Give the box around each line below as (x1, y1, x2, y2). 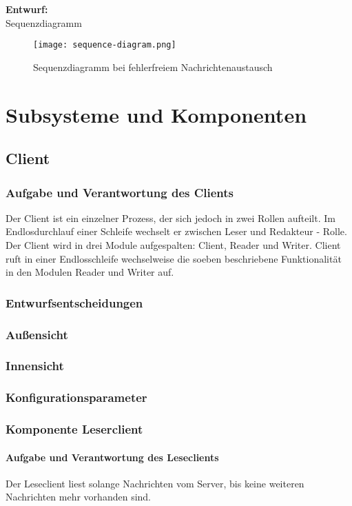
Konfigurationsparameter (6, 389, 147, 406)
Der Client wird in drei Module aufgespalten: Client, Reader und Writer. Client (6, 238, 341, 252)
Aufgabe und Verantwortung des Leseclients (6, 449, 219, 464)
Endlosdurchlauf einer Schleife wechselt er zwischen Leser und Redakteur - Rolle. (6, 224, 347, 239)
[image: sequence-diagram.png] (33, 40, 176, 50)
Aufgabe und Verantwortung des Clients (6, 183, 234, 201)
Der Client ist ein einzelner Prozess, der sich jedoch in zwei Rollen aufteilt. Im (6, 210, 335, 225)
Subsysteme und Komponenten (6, 100, 307, 128)

────────────────────────────────────────

__Task instructions__. Restate the data above word for word. Skip every picture.

__Output__.
Give the box around each line below as (x1, y1, x2, y2). 
Konfigurationsparameter (6, 389, 147, 406)
Der Client wird in drei Module aufgespalten: Client, Reader und Writer. Client (6, 238, 341, 252)
Aufgabe und Verantwortung des Leseclients (6, 449, 219, 464)
Endlosdurchlauf einer Schleife wechselt er zwischen Leser und Redakteur - Rolle. (6, 224, 347, 239)
[image: sequence-diagram.png] (33, 40, 176, 50)
Aufgabe und Verantwortung des Clients (6, 183, 234, 201)
Der Client ist ein einzelner Prozess, der sich jedoch in zwei Rollen aufteilt. Im (6, 210, 335, 225)
Subsysteme und Komponenten (6, 100, 307, 128)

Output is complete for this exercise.